First, we need to be on the same level of the definition of "Brahmin". The 4 sections of society are created by lord:
BG 4.13

According to the three modes of material nature & the work associated with them, the four divisions of human society are created by Me. And although I am the creator of this system, you should know that I am yet the wonder, being unchangeable.

Brahmin > Kshatriya > Vaishya > Shudra
divisions are based on their nature & work. "Nature" is derived from an arbitrary combination of Satva + Rajas + Tamas and "Work" is derived from one's Karma.
So leave behind the mooted notion that the division system is based on surnames/caste/family. After that, you would be able to accept the divisional superiority (as indicated above) without any controversy!

In today's time, we can over-simplistically divide the people as below based on Karma:

  1. Brahmin: Seekers.==> scientists, teachers, spirituals, philosophers
  2. Kshatriya: Warriors.==> army, police/security, politicians, sportsmen
  3. Vaishya: Traders.==> businessmen, merchants, artists
  4. Shudra: Workers.==> social servers, all jobs in various fields

One might have a genuine doubt, ultimately teacher/scientist is also employed, then is he Brahmin or Shudra? A politician makes so much money, is he Kshatriya or Vaishya.
So here comes the division based on Nature:

  1. Brahmin: works for Enlightenment of self/society
  2. Kshatriya: works for Pride of self/society
  3. Vaishya: works for Fulfilment of self/society
  4. Shudra: works for Service of self/society

All the 4 divisions are respectable and required for any society to run. This is how, you can divide the whole world into 4 sections irrespective of religion. e.g.
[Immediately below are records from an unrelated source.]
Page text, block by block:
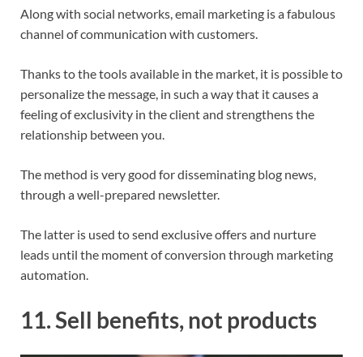
Along with social networks, email marketing is a fabulous
channel of communication with customers.
Thanks to the tools available in the market, it is possible to
personalize the message, in such a way that it causes a
feeling of exclusivity in the client and strengthens the
relationship between you.
The method is very good for disseminating blog news,
through a well-prepared newsletter.
The latter is used to send exclusive offers and nurture
leads until the moment of conversion through marketing
automation.
11. Sell benefits, not products
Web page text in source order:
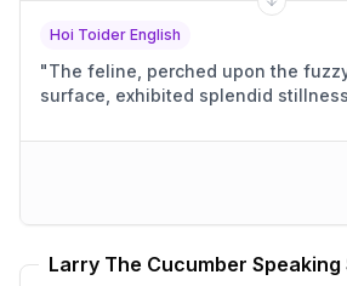
Hoi Toider English
"The feline, perched upon the
surface, exhibited splendid
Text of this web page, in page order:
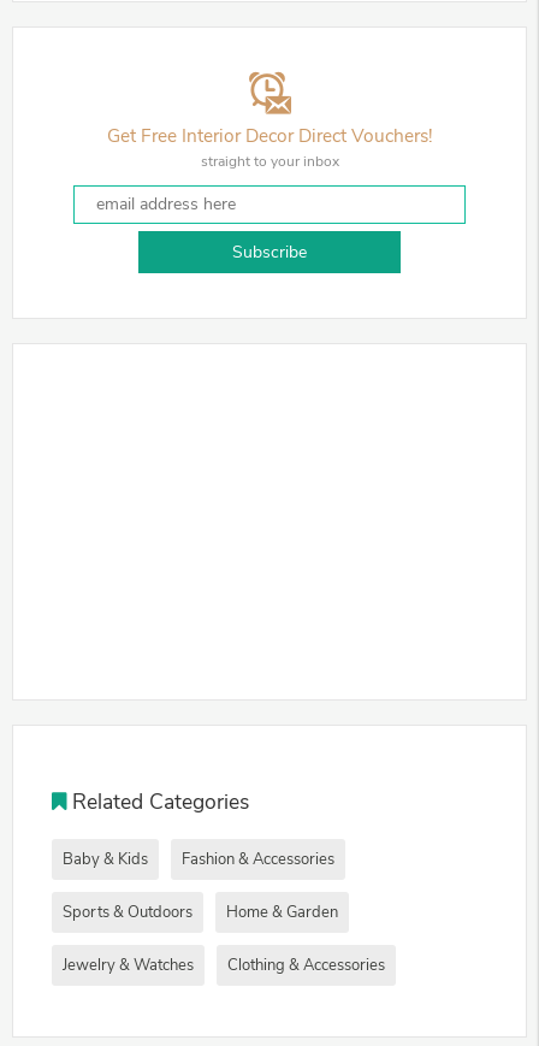
Get Free Interior Decor Direct Vouchers!
straight to your inbox
Subscribe
Related Categories
Baby & Kids Fashion & Accessories
Sports & Outdoors Home & Garden
Jewelry & Watches Clothing & Accessories
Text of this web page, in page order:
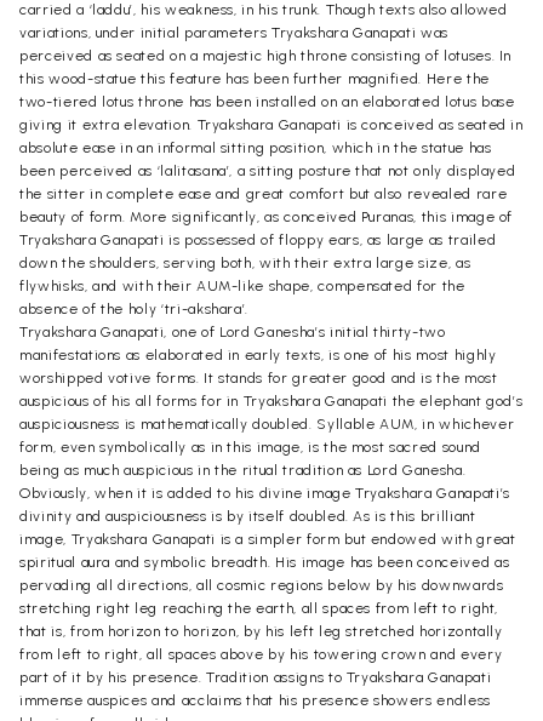
carried a ‘laddu’, his weakness, in his trunk. Though texts also allowed
variations, under initial parameters Tryakshara Ganapati was
perceived as seated on a majestic high throne consisting of lotuses. In
this wood-statue this feature has been further magnified. Here the
two-tiered lotus throne has been installed on an elaborated lotus base
giving it extra elevation. Tryakshara Ganapati is conceived as seated in
absolute ease in an informal sitting position, which in the statue has
been perceived as ‘lalitasana’, a sitting posture that not only displayed
the sitter in complete ease and great comfort but also revealed rare
beauty of form. More significantly, as conceived Puranas, this image of
Tryakshara Ganapati is possessed of floppy ears, as large as trailed
down the shoulders, serving both, with their extra large size, as
flywhisks, and with their AUM-like shape, compensated for the
absence of the holy ‘tri-akshara’.
Tryakshara Ganapati, one of Lord Ganesha’s initial thirty-two
manifestations as elaborated in early texts, is one of his most highly
worshipped votive forms. It stands for greater good and is the most
auspicious of his all forms for in Tryakshara Ganapati the elephant god’s
auspiciousness is mathematically doubled. Syllable AUM, in whichever
form, even symbolically as in this image, is the most sacred sound
being as much auspicious in the ritual tradition as Lord Ganesha.
Obviously, when it is added to his divine image Tryakshara Ganapati’s
divinity and auspiciousness is by itself doubled. As is this brilliant
image, Tryakshara Ganapati is a simpler form but endowed with great
spiritual aura and symbolic breadth. His image has been conceived as
pervading all directions, all cosmic regions below by his downwards
stretching right leg reaching the earth, all spaces from left to right,
that is, from horizon to horizon, by his left leg stretched horizontally
from left to right, all spaces above by his towering crown and every
part of it by his presence. Tradition assigns to Tryakshara Ganapati
immense auspices and acclaims that his presence showers endless
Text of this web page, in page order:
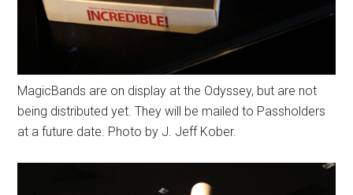
MagicBands are on display at the Odyssey, but are not
being distributed yet. They will be mailed to Passholders
at a future date. Photo by J. Jeff Kober.
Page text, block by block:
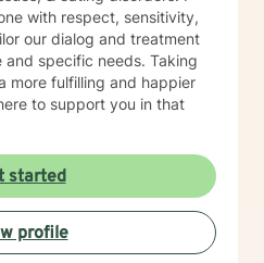
with respect, sensitivity,
our dialog and treatment
specific needs. Taking
more fulfilling and happier
to support you in that
started
profile
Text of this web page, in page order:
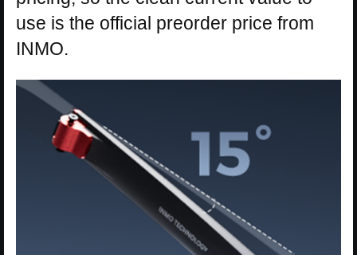
use is the official preorder price from
INMO.
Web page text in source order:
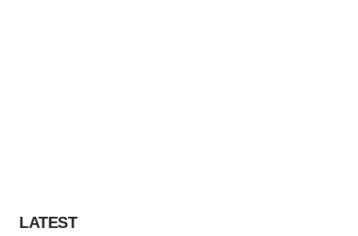
LATEST
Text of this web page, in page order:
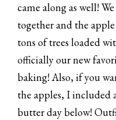
came along as well!
together and the
tons of trees loaded
officially our new
baking! Also, if you
the apples, I included
butter day below!
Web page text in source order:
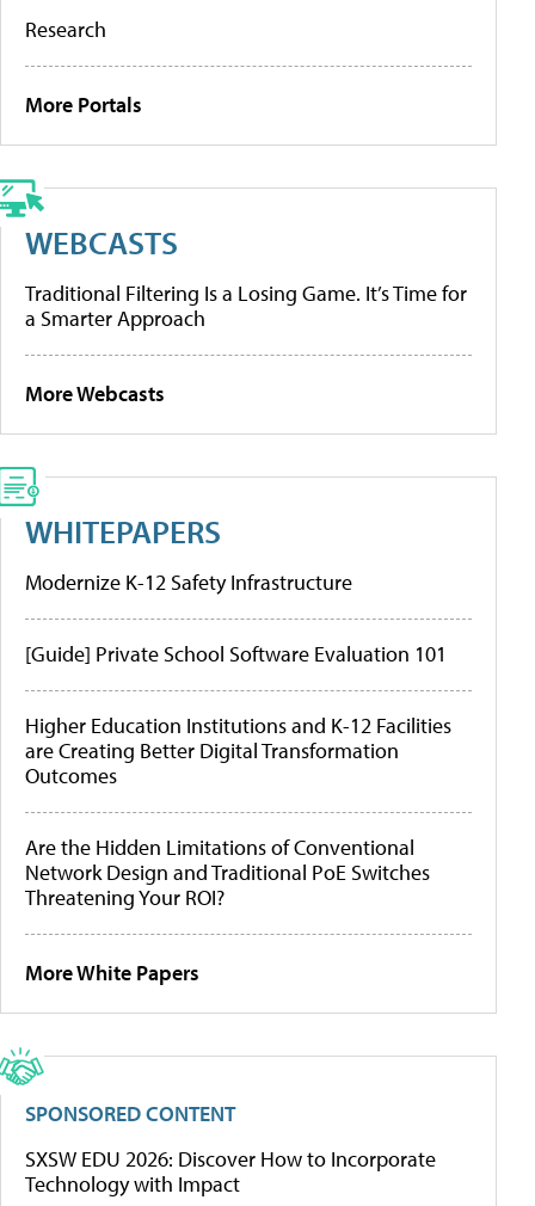
Research
More Portals
WEBCASTS
Traditional Filtering Is a Losing Game. It’s Time for
a Smarter Approach
More Webcasts
WHITEPAPERS
Modernize K-12 Safety Infrastructure
[Guide] Private School Software Evaluation 101
Higher Education Institutions and K-12 Facilities
are Creating Better Digital Transformation
Outcomes
Are the Hidden Limitations of Conventional
Network Design and Traditional PoE Switches
Threatening Your ROI?
More White Papers
SPONSORED CONTENT
SXSW EDU 2026: Discover How to Incorporate
Technology with Impact

Dr APJ Abdul Kalam being a Muslim is more Brahmin than Mangal Pandey (born in Brahmin family) who was in British military and fought later against it in 1857.
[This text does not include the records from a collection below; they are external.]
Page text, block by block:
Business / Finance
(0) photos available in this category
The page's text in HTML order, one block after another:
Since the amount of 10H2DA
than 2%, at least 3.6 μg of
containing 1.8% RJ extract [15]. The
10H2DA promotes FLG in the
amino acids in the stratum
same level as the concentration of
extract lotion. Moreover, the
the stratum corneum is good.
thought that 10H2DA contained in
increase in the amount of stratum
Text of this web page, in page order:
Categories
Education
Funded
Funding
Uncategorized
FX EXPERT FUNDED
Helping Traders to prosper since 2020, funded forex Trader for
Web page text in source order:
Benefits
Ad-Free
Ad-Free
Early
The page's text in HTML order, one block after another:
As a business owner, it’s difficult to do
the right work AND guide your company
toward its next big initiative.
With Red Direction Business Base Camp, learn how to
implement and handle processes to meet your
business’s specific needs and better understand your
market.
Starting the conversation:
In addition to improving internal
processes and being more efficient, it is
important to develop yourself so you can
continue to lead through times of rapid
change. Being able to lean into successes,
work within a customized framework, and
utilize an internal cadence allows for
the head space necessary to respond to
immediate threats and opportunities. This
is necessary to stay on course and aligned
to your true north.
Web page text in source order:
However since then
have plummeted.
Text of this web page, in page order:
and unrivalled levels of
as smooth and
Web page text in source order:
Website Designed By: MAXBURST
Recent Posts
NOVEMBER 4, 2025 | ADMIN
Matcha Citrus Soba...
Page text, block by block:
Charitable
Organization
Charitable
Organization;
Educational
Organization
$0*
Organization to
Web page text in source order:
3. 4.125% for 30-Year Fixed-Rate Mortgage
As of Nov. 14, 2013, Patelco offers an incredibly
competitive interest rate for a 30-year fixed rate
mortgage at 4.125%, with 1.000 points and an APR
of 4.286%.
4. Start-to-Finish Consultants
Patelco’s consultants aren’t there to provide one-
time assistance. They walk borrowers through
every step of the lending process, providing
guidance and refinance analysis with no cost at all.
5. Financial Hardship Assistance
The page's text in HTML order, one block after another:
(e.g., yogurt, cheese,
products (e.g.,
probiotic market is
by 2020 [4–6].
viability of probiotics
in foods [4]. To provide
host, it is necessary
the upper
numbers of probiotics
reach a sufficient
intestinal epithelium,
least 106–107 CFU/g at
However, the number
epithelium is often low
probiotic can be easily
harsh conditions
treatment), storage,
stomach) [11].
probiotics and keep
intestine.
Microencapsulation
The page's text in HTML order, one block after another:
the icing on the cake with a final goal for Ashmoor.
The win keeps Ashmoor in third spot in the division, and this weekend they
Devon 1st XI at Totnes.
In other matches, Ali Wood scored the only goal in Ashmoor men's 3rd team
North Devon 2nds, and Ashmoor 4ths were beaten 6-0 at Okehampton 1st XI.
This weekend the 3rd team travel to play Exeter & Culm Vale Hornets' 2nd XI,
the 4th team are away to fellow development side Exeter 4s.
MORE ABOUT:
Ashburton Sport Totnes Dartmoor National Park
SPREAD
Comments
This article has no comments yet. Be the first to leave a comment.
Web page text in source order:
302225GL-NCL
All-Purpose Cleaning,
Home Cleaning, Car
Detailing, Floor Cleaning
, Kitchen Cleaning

Today, we are living in a hybrid society which was worried by Arjuna and Krishna both during the discourse of Gita.

Non-vegetarian food

Looking at how a Brahmin would behave like, do you feel he needs to eat non-vegetarian?
A person who is a seeker of truth & knowledge and who works for enlightenment would not care for the fulfilment of taste buds and level of bank balance. There is nothing wrong if he does, but then he is more of a Vaishya than a Brahmin.

Counter questions:
Forget scriptures. What if the question of survival?
Yes, in such case it can be appropriate to consume meat. But remember, that it should be really for survival, as good as Eskimos! A very famous event of 1972 Andes flight distaster, where some of the passengers survived based on dead human flesh in Icy mountains. People looked at them with disgust at first, but then they were accepted.
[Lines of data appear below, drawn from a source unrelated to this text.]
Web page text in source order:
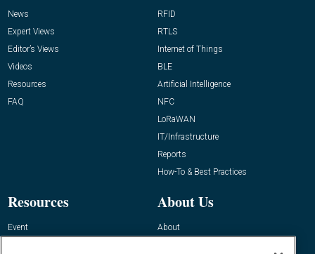
News
Expert Views
Editor’s Views
Videos
Resources
FAQ
RFID
RTLS
Internet of Things
BLE
Artificial Intelligence
NFC
LoRaWAN
IT/Infrastructure
Reports
How-To & Best Practices
Resources
Event
About Us
About
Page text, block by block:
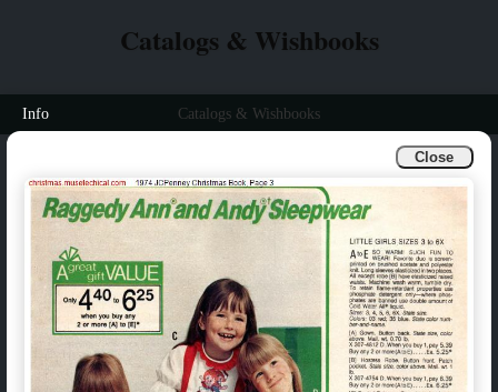
Close
Catalogs & Wishbooks
Info Catalogs & Wishbooks
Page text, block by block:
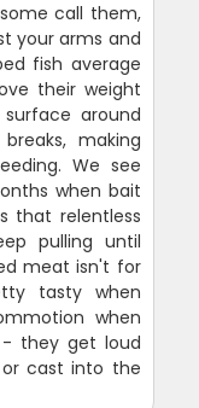
call them,
your arms and
fish average
their weight
around
making
We see
when bait
that relentless
pulling until
meat isn't for
tasty when
when
they get loud
cast into the
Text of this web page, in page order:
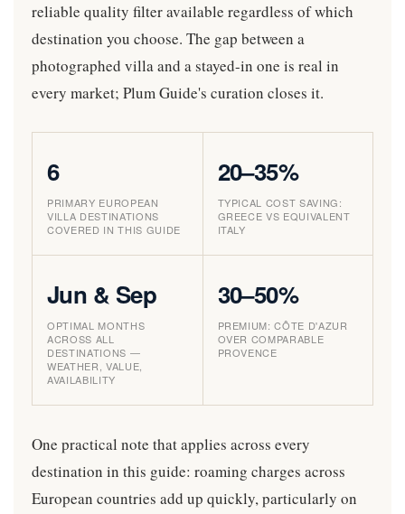
reliable quality filter available regardless of which
destination you choose. The gap between a
photographed villa and a stayed-in one is real in
every market; Plum Guide's curation closes it.
6
PRIMARY EUROPEAN
VILLA DESTINATIONS
COVERED IN THIS GUIDE
20–35%
TYPICAL COST SAVING:
GREECE VS EQUIVALENT
ITALY
Jun & Sep
OPTIMAL MONTHS
ACROSS ALL
DESTINATIONS —
WEATHER, VALUE,
AVAILABILITY
30–50%
PREMIUM: CÔTE D'AZUR
OVER COMPARABLE
PROVENCE
One practical note that applies across every
destination in this guide: roaming charges across
European countries add up quickly, particularly on
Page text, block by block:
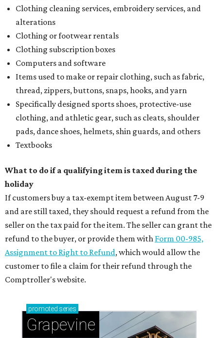
Clothing cleaning services, embroidery services, and
alterations
Clothing or footwear rentals
Clothing subscription boxes
Computers and software
Items used to make or repair clothing, such as fabric,
thread, zippers, buttons, snaps, hooks, and yarn
Specifically designed sports shoes, protective-use
clothing, and athletic gear, such as cleats, shoulder
pads, dance shoes, helmets, shin guards, and others
Textbooks
What to do if a qualifying item is taxed during the
holiday
If customers buy a tax-exempt item between August 7-9
and are still taxed, they should request a refund from the
seller on the tax paid for the item. The seller can grant the
refund to the buyer, or provide them with Form 00-985,
Assignment to Right to Refund, which would allow the
customer to file a claim for their refund through the
Comptroller's website.
promoted series
Grapevine
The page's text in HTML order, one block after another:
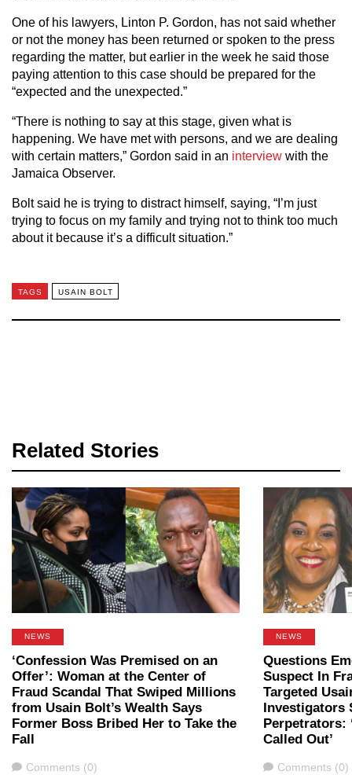
One of his lawyers, Linton P. Gordon, has not said whether
or not the money has been returned or spoken to the press
regarding the matter, but earlier in the week he said those
paying attention to this case should be prepared for the
“expected and the unexpected.”
“There is nothing to say at this stage, given what is
happening. We have met with persons, and we are dealing
with certain matters,” Gordon said in an interview with the
Jamaica Observer.
Bolt said he is trying to distract himself, saying, “I’m just
trying to focus on my family and trying not to think too much
about it because it’s a difficult situation.”
TAGS USAIN BOLT
Related Stories
NEWS
‘Confession Was Premised on an
Offer’: Woman at the Center of
Fraud Scandal That Swiped Millions
from Usain Bolt’s Wealth Says
Former Boss Bribed Her to Take the
Fall
Comments
Comments (0)
NEWS
Questions
Suspect In
Targeted
Investigators
Perpetrators:
Called Out’
Comments
Comments (0)
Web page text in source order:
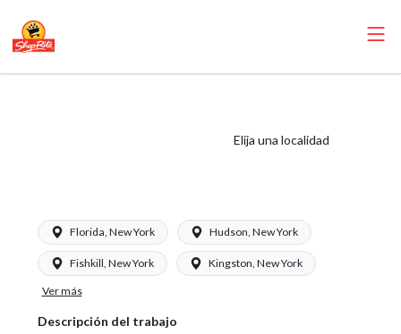
Elija una localidad
Florida, New York Hudson, New York
Fishkill, New York Kingston, New York
Ver más
Descripción del trabajo
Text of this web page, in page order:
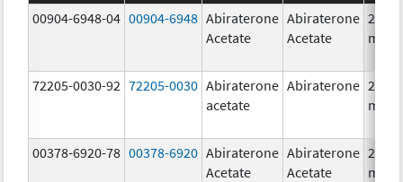
00904-6948-04 00904-6948 Abiraterone
Acetate
Abiraterone
Acetate
250.0
mg/1
72205-0030-92 72205-0030 Abiraterone
acetate
Abiraterone 250.0
mg/1
00378-6920-78 00378-6920 Abiraterone
Acetate
Abiraterone
Acetate
250.0
mg/1
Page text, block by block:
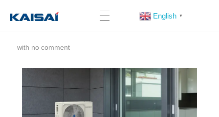
English ▼
with no comment
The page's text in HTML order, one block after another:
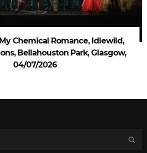
My Chemical Romance, Idlewild,
Bellahouston Park, Glasgow,
04/07/2026
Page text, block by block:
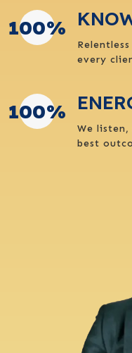
100%
every
100%
We
best
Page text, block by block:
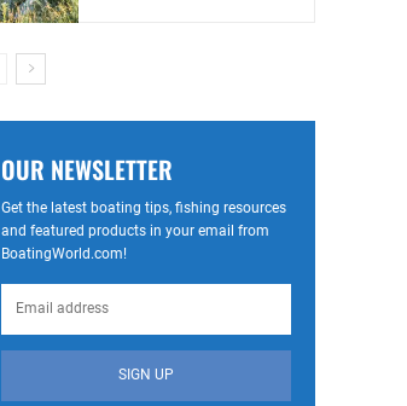
OUR NEWSLETTER
Get the latest boating tips, fishing resources
and featured products in your email from
BoatingWorld.com!
SIGN UP

Forget survival. How about nutrition?
There are so many superior veg options easily available for protein, e.g. Soya-bean, Tofu, Paneer(Indian Cheese), Chheno (milk product), Broccoli. They are better in many health and nutrition aspects compared to chicken/mutton/beef/fish.

Forget nutrition. What's wrong with fulfilment of taste-buds?
It's quite expensive for others. When you eat non-veg, virtually imagine that 3 hungry kids somewhere in India/Africa looking at you with merciful eyes. The amount of land required for animal farming is 4 times than the cultivation of vegetable plants.
Also think about: animal cruelty, CO2 emission, greenhouse effect, health risks

Conclusion

Not appropriate to consume non-veg food in general especially in today's time when options are so vast.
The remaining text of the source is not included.